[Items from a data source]
==================================================
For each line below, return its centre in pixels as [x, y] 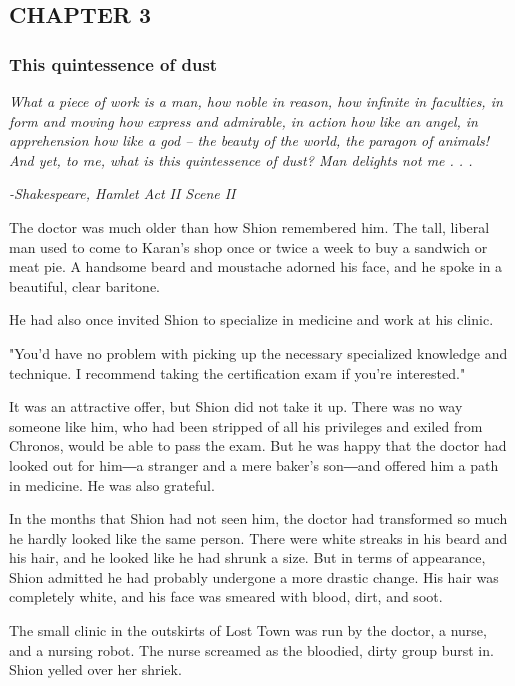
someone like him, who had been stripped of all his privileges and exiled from [246, 425]
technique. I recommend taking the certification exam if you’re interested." [237, 372]
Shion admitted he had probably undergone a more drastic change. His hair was [254, 576]
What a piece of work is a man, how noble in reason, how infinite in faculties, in [256, 101]
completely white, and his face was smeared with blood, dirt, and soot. [226, 596]
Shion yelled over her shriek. [95, 669]
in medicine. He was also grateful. [112, 484]
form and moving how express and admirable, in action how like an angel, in [243, 120]
==================================================
Your task is to copy every line of the entries that contains the string "like".

someone like him, who had been stripped of all his privileges and exiled from [246, 425]
form and moving how express and admirable, in action how like an angel, in [243, 120]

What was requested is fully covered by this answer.